The solution of the question can be obtained by first approaching the relation between Speed, Distance and Time which is given by:

Speed = Distance/Time

Now according to question;

Speed = 18 m/s

Time = 0.54 s

Therefore, Distance = Speed×Time

Distance = 18 × 0.54

Distance = 9.72 m

Thus, the engineer travelled a distance of 9.72 m during the reaction time.

Now, there is a need to find distance between the engineer and the car. This can be obtained by:

Distance between the engineer and the car = Total distance - Distance during the reaction time

Distance between the engineer and the car = 190 – 9.72

Distance between the engineer and the car = 180.28 m

Finally, we need to determine the magnitude of the deceleration needed to avoid the accident. This can be obtained by using newton's third equation of motion, which is represented as:

v² = u² + 2as; where u is the initial velocity, v is the final velocity, a is the acceleration/deceleration and S is the distance.
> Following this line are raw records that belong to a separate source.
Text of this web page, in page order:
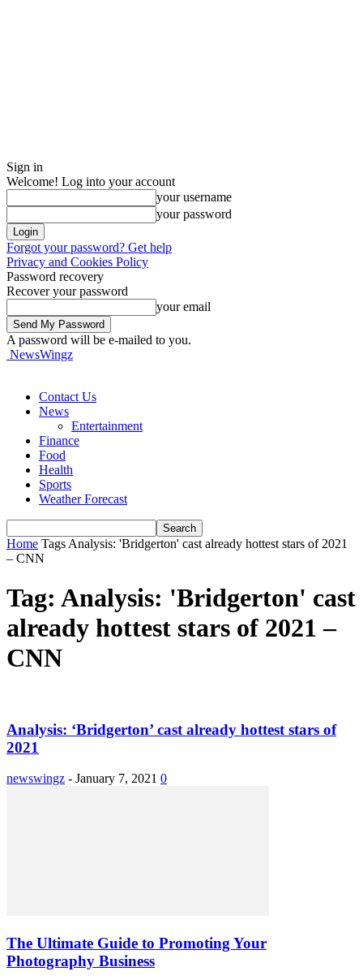
Sign in
Welcome! Log into your account
your username
your password
Forgot your password? Get help
Privacy and Cookies Policy
Password recovery
Recover your password
your email
A password will be e-mailed to you.
NewsWingz
Contact Us
News
Entertainment
Finance
Food
Health
Sports
Weather Forecast
Home Tags Analysis: 'Bridgerton' cast already hottest stars of 2021
– CNN
Tag: Analysis: 'Bridgerton' cast
already hottest stars of 2021 –
CNN
Analysis: ‘Bridgerton’ cast already hottest stars of
2021
newswingz - January 7, 2021 0
The Ultimate Guide to Promoting Your
Photography Business
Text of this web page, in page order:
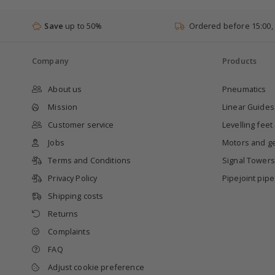
Save up to 50% Ordered before 15:00,
Company
About us
Mission
Customer service
Jobs
Terms and Conditions
Privacy Policy
Shipping costs
Returns
Complaints
FAQ
Adjust cookie preference
Products
Pneumatics
Linear Guides
Levelling
Motors and
Signal Towers
Pipejoint
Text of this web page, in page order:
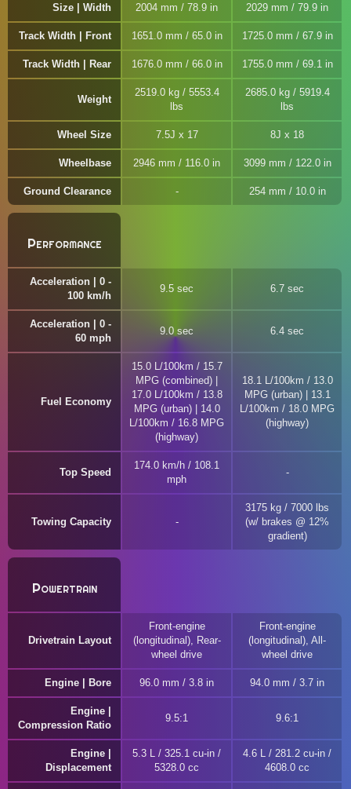
Size | Width 2004 mm / 78.9 in 2029 mm / 79.9 in
Track Width | Front 1651.0 mm / 65.0 in 1725.0 mm / 67.9 in
Track Width | Rear 1676.0 mm / 66.0 in 1755.0 mm / 69.1 in
Weight
2519.0 kg / 5553.4
lbs
2685.0 kg / 5919.4
lbs
Wheel Size 7.5J x 17 8J x 18
Wheelbase 2946 mm / 116.0 in 3099 mm / 122.0 in
Ground Clearance 254 mm / 10.0 in
Performance
Acceleration | 0 -
100 km/h
9.5 sec 6.7 sec
Acceleration | 0 -
60 mph
9.0 sec 6.4 sec
Fuel Economy
15.0 L/100km / 15.7
MPG (combined) |
17.0 L/100km / 13.8
MPG (urban) | 14.0
L/100km / 16.8 MPG
(highway)
18.1 L/100km / 13.0
MPG (urban) | 13.1
L/100km / 18.0 MPG
(highway)
Top Speed
174.0 km/h / 108.1
mph
Towing Capacity
3175 kg / 7000 lbs
(w/ brakes @ 12%
gradient)
Powertrain
Drivetrain Layout
Front-engine
(longitudinal), Rear-
wheel drive
Front-engine
(longitudinal), All-
wheel drive
Engine | Bore 96.0 mm / 3.8 in 94.0 mm / 3.7 in
Engine |
Compression Ratio
9.5:1 9.6:1
Engine |
Displacement
5.3 L / 325.1 cu-in /
5328.0 cc
4.6 L / 281.2 cu-in /
4608.0 cc
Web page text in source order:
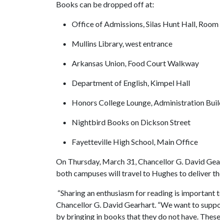
Books can be dropped off at:
Office of Admissions, Silas Hunt Hall,
Mullins Library, west entrance
Arkansas Union, Food Court Walkway
Department of English, Kimpel Hall
Honors College Lounge, Administration
Nightbird Books on Dickson Street
Fayetteville High School, Main Office
On Thursday, March 31, Chancellor G. David
both campuses will travel to Hughes to deliver
“Sharing an enthusiasm for reading is
Chancellor G. David Gearhart. “We want to
by bringing in books that they do not have.
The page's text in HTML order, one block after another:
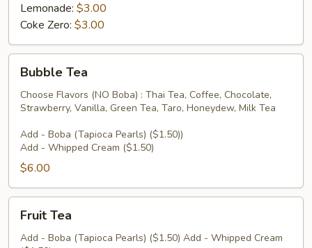
Lemonade: $3.00
Coke Zero: $3.00
TeaBubble Tea
Choose Flavors (NO Boba) : Thai Tea, Coffee, Chocolate,
Strawberry, Vanilla, Green Tea, Taro, Honeydew, Milk Tea
Add - Boba (Tapioca Pearls) ($1.50))
Add - Whipped Cream ($1.50)
$6.00
TeaFruit Tea
Add - Boba (Tapioca Pearls) ($1.50) Add - Whipped Cream
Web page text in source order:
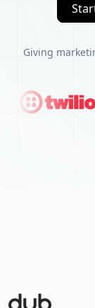
Giving
Dub Logo
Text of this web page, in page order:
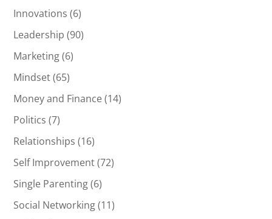
Innovations (6)
Leadership (90)
Marketing(6)
Mindset(65)
Money and Finance(14)
Politics (7)
Relationships (16)
Self Improvement(72)
Single Parenting(6)
Social Networking(11)

According to the question;

Initial velocity (u) = 18 m/s

Final velocity (v) = 0 m/s

Distance (s) = 180.28 m

Deceleration (a) =?

Thus, using Newton's third equation of motion

0² = 18² + (2 × a × 180.28)

0 = 324 + 360.56a

=> –324 = 360.56a

=> a = –324 / 360.56

=> a = –0.89 m/s²

Therefore, the magnitude of the deceleration needed to avoid the accident is –0.89 m/s.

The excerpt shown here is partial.